Disclaimers! Please note I’m NOT interested in any of the following: Sexting/kinky DMs, online or phone-based play or “relationships,” threesomes/polycules, “Soft Doms” or “Hypno Doms,” anyone under 46, FWB/play partners/casual/NSA, switches, bedroom-only Dominants, bi/heteroflexible men, Dommes, newbies or people looking to learn, smokers, folks outside the United States, adult gamers, or anyone sneaking around on an unknowing partner.
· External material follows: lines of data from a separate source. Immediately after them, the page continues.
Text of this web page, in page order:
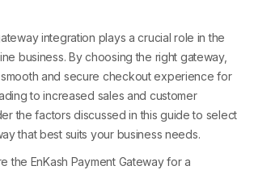
integration plays a crucial role in the
business. By choosing the right gateway,
and secure checkout experience for
to increased sales and customer
the factors discussed in this guide to select
that best suits your business needs.
the EnKash Payment Gateway for a
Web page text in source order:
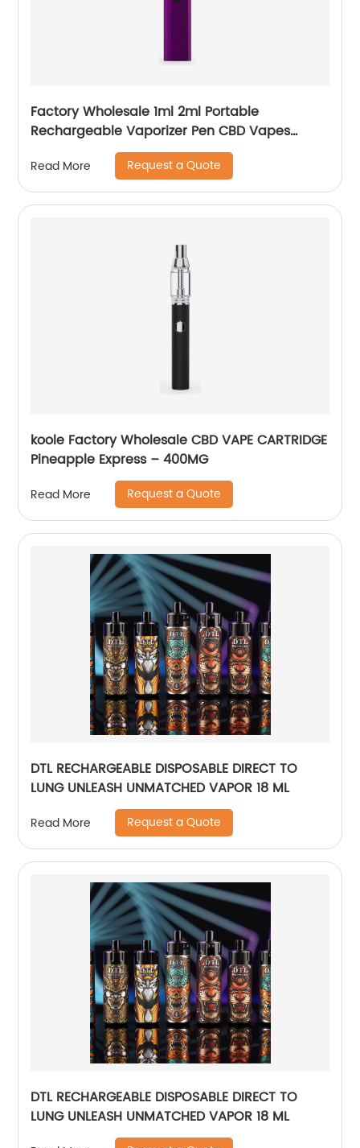
Factory Wholesale 1ml 2ml Portable
Rechargeable Vaporizer Pen CBD Vapes
Koole Electronic Cigarette
Read More Request a Quote
koole Factory Wholesale CBD VAPE CARTRIDGE
Pineapple Express – 400MG
Read More Request a Quote
DTL RECHARGEABLE DISPOSABLE DIRECT TO
LUNG UNLEASH UNMATCHED VAPOR 18 ML
Read More Request a Quote
DTL RECHARGEABLE DISPOSABLE DIRECT TO
LUNG UNLEASH UNMATCHED VAPOR 18 ML
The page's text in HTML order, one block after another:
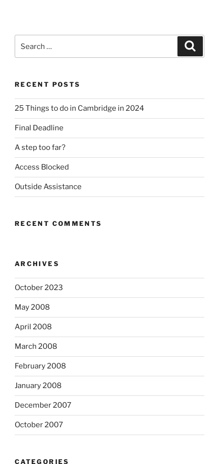
for:
RECENT POSTS
25 Things to do in Cambridge in 2024
Final Deadline
A step too far?
Access Blocked
Outside Assistance
RECENT COMMENTS
ARCHIVES
October 2023
May 2008
April 2008
March 2008
February 2008
January 2008
December 2007
October 2007
CATEGORIES
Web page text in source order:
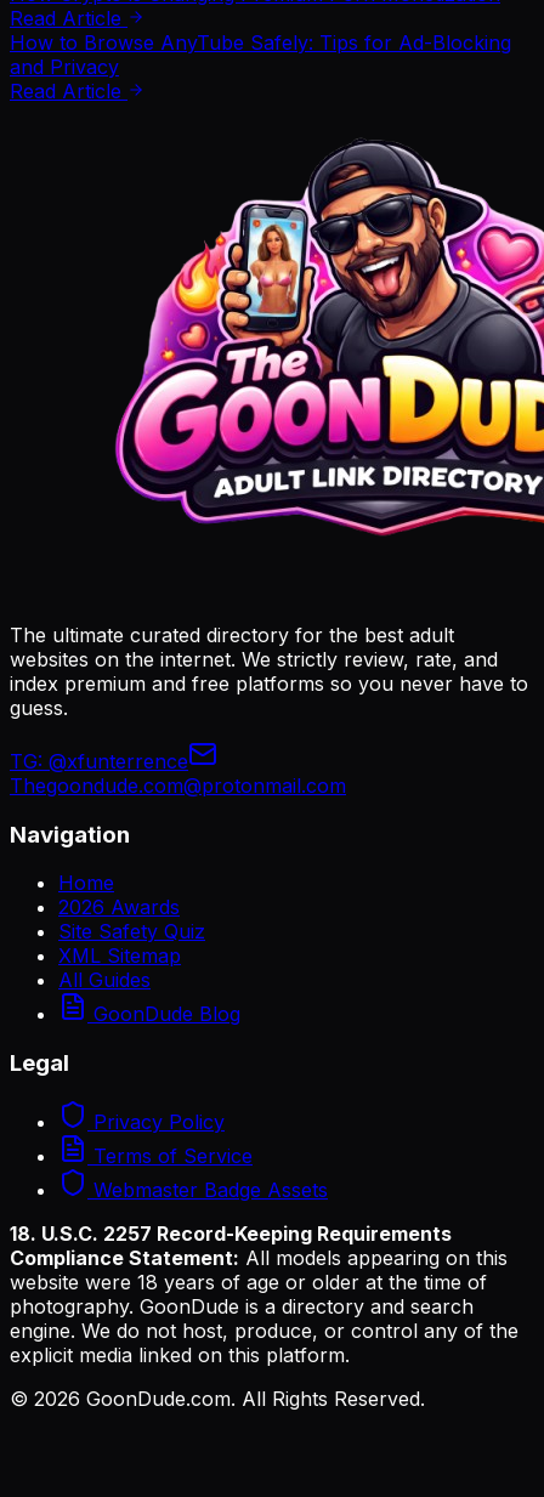
Read Article
How to Browse AnyTube Safely: Tips for Ad-Blocking
and Privacy
Read Article
The ultimate curated directory for the best adult
websites on the internet. We strictly review, rate, and
index premium and free platforms so you never have to
guess.
TG: @xfunterrence
Thegoondude.com@protonmail.com
Navigation
Home
2026 Awards
Site Safety Quiz
XML Sitemap
All Guides
GoonDude Blog
Legal
Privacy Policy
Terms of Service
Webmaster Badge Assets
18. U.S.C. 2257 Record-Keeping Requirements
Compliance Statement: All models appearing on this
website were 18 years of age or older at the time of
photography. GoonDude is a directory and search
engine. We do not host, produce, or control any of the
explicit media linked on this platform.
© 2026 GoonDude.com. All Rights Reserved.

About me: Professional career woman, parent (one teen), well-educated, social drinker, demisexual and sapiosexual, empathetic, intuitive, snarky, attentive, kinky, conversational, devoted, and witty. I enjoy long deep talks, flirty dinners, and various shenanigans. Working on myself/personal growth because I am not perfect and don’t pretend to be. Chubby, long hair, with piercing eyes (so I’ve been told); absolutely not “fit and toned.” I identify as a submissive, not a slave, and am a solid mid-level masochist.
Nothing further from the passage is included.